Ai fini del sequestro preventivo non sono necessari gravi indizi di colpevolezza, essendo sufficiente l’astratta configurabilità del reato sulla base degli elementi indiziari disponibili. È irrilevante, nella fase cautelare reale, la mancata esatta qualificazione del rifiuto tramite attribuzione del CER, poiché l’immissione di rifiuti di qualsiasi genere in rete fognaria integra già di per sé il disvalore penale richiesto.

La Corte valorizza inoltre la strumentalità diretta dell’automezzo rispetto alla condotta contestata: la libera disponibilità del veicolo costituirebbe un rischio concreto di reiterazione dell’illecito, sufficiente a legittimare il mantenimento del vincolo cautelare.

    La motivazione del Tribunale è ritenuta adeguata e non apparente, in quanto coerente nella ricostruzione dei fatti e nella valutazione degli elementi raccolti dalla polizia giudiziaria, con specifico riferimento alla documentazione fotografica dell’attività illecita.
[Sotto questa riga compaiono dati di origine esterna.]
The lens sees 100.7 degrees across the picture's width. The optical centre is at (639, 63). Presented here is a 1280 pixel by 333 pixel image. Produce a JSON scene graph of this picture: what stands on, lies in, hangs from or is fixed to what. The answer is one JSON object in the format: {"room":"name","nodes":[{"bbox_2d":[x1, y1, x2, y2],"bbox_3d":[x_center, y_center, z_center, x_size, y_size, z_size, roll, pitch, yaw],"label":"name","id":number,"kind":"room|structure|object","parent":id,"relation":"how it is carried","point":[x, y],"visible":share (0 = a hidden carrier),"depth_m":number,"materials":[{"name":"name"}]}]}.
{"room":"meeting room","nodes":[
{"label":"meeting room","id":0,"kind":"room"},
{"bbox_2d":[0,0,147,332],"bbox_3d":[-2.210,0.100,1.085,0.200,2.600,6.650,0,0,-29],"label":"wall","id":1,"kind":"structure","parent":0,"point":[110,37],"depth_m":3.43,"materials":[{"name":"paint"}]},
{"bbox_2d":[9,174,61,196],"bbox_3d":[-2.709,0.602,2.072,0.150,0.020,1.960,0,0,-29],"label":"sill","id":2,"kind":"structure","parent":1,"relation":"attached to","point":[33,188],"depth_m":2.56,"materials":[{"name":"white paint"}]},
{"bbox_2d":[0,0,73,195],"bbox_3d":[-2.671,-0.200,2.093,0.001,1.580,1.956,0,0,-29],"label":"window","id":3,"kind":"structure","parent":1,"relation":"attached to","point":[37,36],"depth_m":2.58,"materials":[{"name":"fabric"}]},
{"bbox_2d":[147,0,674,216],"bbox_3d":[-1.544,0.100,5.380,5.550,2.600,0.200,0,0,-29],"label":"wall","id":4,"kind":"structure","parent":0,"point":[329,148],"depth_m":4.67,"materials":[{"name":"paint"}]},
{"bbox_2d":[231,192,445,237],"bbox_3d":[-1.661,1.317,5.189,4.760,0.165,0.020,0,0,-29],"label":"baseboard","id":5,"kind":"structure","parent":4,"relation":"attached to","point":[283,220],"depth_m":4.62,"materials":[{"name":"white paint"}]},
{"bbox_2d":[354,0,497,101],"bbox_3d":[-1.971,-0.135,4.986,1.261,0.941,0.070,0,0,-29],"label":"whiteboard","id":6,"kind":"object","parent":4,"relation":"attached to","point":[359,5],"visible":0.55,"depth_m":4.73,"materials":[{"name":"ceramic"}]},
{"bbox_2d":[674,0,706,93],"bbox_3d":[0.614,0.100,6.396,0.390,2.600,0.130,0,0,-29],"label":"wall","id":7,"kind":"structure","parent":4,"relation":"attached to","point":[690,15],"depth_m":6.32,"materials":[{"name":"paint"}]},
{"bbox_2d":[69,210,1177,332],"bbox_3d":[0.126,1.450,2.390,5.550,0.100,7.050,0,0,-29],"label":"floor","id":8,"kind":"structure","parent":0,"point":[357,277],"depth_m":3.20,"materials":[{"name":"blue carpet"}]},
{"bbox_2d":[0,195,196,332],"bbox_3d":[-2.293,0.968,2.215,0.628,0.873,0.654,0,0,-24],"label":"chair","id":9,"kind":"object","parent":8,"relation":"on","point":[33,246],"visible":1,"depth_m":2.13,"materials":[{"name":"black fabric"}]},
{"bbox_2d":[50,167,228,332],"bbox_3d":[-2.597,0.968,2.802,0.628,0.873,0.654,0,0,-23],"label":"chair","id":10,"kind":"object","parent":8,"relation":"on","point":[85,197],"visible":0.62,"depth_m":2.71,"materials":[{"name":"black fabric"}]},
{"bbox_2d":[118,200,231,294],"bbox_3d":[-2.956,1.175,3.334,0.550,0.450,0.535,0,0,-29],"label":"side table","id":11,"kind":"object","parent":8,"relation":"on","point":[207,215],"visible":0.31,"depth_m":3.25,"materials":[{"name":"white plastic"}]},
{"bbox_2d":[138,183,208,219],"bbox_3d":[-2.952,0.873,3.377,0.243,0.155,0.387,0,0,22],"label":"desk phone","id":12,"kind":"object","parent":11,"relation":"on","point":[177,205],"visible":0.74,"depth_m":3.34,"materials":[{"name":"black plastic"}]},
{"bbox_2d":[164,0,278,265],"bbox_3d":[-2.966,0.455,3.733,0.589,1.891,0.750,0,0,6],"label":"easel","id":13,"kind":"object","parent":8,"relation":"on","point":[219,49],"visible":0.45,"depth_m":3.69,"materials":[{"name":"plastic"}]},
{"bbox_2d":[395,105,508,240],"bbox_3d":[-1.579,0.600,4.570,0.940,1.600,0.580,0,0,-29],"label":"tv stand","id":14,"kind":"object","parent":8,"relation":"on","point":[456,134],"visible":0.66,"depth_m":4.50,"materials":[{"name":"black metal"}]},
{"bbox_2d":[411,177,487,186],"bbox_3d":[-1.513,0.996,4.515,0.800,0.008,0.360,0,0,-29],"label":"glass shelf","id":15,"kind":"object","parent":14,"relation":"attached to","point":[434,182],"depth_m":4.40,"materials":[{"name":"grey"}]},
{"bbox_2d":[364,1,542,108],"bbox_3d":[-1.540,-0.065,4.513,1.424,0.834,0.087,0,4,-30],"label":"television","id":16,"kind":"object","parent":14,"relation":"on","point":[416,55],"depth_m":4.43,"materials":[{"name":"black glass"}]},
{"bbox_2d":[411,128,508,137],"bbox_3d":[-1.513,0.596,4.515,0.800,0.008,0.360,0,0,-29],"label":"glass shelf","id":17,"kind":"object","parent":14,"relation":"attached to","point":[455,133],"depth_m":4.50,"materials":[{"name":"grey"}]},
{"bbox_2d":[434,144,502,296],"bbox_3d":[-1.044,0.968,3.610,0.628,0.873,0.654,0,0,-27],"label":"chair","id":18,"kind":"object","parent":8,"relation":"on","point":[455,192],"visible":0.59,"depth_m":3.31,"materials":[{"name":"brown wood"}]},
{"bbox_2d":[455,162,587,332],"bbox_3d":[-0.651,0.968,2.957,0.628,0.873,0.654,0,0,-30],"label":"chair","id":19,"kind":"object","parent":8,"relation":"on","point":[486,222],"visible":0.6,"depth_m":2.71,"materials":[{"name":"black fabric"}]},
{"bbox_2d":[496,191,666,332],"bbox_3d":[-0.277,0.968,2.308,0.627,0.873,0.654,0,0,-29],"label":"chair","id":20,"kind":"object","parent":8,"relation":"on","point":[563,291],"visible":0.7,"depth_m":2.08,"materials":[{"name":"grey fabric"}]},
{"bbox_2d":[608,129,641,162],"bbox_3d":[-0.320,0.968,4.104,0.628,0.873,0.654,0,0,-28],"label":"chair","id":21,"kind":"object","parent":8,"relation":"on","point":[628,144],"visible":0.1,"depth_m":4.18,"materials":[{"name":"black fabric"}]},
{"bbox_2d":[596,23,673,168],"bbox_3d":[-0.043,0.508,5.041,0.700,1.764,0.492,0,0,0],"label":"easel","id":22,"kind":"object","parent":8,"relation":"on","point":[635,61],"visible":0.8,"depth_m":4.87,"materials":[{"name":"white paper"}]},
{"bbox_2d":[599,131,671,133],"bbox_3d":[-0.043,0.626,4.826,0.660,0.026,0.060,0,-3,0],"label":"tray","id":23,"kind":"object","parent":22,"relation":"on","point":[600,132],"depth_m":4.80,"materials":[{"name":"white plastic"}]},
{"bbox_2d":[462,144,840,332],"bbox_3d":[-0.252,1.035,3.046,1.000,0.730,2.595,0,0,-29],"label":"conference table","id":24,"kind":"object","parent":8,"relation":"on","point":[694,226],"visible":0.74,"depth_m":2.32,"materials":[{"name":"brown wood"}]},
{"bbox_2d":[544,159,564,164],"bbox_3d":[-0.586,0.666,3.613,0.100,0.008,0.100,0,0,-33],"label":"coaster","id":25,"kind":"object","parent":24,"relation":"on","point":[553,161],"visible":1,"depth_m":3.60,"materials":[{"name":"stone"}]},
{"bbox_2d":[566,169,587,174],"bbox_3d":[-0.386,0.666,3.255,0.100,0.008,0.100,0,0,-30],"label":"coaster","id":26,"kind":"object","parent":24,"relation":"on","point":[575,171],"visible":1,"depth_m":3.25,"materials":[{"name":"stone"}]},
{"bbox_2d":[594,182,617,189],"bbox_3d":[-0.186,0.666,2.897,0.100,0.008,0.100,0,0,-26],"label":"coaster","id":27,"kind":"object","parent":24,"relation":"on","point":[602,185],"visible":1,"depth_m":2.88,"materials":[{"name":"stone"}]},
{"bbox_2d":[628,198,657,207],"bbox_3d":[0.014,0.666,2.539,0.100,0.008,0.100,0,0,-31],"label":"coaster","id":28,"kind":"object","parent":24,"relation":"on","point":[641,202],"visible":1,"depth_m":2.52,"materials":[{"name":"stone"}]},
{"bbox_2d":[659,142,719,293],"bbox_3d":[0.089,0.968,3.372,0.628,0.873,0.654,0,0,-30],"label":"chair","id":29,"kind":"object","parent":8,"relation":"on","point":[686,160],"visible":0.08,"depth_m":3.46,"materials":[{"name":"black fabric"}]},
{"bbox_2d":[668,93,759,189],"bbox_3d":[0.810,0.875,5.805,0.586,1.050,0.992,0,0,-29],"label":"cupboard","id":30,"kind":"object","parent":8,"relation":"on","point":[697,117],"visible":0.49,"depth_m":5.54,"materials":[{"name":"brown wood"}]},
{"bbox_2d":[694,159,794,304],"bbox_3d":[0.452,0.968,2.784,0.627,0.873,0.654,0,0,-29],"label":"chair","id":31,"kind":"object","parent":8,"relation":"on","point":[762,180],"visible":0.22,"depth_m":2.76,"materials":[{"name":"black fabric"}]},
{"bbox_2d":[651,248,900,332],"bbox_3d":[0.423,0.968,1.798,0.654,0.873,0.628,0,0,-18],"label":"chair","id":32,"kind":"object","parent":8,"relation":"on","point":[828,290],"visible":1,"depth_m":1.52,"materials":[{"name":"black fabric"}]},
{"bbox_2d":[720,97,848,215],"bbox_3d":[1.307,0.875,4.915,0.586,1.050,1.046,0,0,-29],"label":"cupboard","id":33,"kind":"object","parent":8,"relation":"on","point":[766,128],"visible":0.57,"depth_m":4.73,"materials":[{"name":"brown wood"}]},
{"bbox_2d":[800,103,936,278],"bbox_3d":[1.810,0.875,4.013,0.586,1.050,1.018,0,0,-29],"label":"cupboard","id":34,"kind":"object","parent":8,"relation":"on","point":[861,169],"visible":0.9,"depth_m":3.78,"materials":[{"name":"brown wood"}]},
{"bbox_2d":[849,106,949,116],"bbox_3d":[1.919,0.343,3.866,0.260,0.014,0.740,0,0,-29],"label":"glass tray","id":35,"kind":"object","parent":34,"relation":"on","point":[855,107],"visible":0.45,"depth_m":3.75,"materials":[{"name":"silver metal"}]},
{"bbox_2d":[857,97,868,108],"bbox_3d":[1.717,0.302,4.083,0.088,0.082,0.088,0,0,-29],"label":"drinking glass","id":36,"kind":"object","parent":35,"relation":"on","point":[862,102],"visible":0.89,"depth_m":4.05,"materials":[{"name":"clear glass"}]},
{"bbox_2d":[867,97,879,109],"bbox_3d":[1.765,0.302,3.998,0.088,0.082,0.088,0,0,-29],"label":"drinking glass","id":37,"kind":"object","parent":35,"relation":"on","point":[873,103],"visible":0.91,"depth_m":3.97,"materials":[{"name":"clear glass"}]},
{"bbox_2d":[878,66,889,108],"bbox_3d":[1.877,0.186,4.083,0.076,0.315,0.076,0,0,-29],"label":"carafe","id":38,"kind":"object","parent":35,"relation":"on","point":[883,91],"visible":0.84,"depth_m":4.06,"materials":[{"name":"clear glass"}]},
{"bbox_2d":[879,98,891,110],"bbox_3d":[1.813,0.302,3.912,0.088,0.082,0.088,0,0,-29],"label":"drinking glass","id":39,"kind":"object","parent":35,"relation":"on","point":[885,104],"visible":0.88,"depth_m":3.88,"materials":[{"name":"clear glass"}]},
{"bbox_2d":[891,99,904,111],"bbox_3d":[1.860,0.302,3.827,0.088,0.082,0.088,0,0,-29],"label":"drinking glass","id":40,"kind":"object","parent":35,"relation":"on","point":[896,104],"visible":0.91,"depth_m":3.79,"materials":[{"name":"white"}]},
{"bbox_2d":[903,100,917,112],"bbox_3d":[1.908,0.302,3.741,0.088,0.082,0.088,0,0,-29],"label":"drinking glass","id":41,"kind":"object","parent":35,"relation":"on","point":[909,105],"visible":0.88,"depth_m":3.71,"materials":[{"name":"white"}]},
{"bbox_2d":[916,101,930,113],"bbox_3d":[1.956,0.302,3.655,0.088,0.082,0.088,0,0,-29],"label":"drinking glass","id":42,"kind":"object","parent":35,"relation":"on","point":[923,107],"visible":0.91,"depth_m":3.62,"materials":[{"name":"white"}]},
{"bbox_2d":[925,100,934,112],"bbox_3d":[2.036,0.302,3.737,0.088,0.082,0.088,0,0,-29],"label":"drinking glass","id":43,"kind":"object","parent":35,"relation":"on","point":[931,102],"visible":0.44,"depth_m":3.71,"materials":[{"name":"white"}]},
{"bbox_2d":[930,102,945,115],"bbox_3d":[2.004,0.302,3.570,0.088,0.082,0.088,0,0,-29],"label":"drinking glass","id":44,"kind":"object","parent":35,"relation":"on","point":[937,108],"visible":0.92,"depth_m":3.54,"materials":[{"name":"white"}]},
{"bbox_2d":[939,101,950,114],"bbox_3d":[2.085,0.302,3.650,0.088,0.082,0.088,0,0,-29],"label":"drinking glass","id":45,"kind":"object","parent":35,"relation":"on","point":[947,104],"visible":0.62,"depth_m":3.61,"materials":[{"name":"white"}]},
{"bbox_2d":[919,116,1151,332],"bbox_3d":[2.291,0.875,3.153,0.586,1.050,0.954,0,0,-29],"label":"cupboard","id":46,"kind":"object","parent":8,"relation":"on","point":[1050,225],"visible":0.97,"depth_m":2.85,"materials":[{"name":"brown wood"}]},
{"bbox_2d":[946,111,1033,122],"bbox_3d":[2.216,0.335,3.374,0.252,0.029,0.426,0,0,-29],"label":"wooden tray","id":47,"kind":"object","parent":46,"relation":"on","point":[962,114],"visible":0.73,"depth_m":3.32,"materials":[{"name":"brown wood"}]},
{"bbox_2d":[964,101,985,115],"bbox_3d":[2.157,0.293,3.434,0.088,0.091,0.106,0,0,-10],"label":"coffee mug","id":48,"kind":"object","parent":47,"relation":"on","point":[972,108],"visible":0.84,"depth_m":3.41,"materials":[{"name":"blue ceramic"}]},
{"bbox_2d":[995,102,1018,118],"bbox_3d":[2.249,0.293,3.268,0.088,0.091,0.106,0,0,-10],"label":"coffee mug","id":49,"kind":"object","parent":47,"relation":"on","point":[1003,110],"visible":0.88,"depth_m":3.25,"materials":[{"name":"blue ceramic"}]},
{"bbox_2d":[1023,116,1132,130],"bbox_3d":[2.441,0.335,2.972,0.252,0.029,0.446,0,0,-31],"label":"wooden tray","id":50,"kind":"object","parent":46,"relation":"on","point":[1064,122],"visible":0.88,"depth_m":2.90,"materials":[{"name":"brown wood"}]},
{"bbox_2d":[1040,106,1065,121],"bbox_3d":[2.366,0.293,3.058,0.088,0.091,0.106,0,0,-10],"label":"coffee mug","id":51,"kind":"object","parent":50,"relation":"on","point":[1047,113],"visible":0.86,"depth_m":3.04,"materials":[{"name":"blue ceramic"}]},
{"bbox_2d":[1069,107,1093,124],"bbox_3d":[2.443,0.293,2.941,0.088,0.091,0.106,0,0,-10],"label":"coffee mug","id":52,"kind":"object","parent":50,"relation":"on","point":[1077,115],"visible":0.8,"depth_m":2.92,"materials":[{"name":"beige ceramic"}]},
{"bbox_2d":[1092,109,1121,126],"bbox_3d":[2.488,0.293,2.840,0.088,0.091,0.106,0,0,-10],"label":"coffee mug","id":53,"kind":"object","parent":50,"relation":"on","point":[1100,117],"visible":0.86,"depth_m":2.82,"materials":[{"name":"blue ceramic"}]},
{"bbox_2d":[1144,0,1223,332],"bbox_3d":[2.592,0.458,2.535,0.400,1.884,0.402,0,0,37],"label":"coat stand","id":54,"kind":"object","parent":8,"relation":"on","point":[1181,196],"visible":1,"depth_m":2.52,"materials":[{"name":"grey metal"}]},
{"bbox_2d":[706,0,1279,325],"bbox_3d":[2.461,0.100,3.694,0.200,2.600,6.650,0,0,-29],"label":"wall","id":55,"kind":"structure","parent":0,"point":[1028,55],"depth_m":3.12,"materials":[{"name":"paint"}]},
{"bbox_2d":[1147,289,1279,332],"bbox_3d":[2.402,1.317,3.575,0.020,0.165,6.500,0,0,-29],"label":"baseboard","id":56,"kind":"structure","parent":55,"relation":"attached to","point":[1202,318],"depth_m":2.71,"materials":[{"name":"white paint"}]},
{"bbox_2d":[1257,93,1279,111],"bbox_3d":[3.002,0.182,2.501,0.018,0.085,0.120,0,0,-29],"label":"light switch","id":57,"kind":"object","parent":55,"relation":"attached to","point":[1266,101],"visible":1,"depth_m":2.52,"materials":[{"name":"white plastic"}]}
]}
    La pronuncia conferma l’orientamento rigoroso della giurisprudenza nella tutela del bene ambientale attraverso gli strumenti del sequestro preventivo, in un settore (gestione dei rifiuti liquidi e scarichi) particolarmente sensibile al rischio di reiterazione delle condotte. Per gli operatori, emerge un’indicazione importante: anche in assenza di accertamenti analitici sul rifiuto, la condotta di smaltimento anomalo può fondare l’applicazione della misura cautelare, purché documentata da elementi oggettivi.

    Condividi questo articolo!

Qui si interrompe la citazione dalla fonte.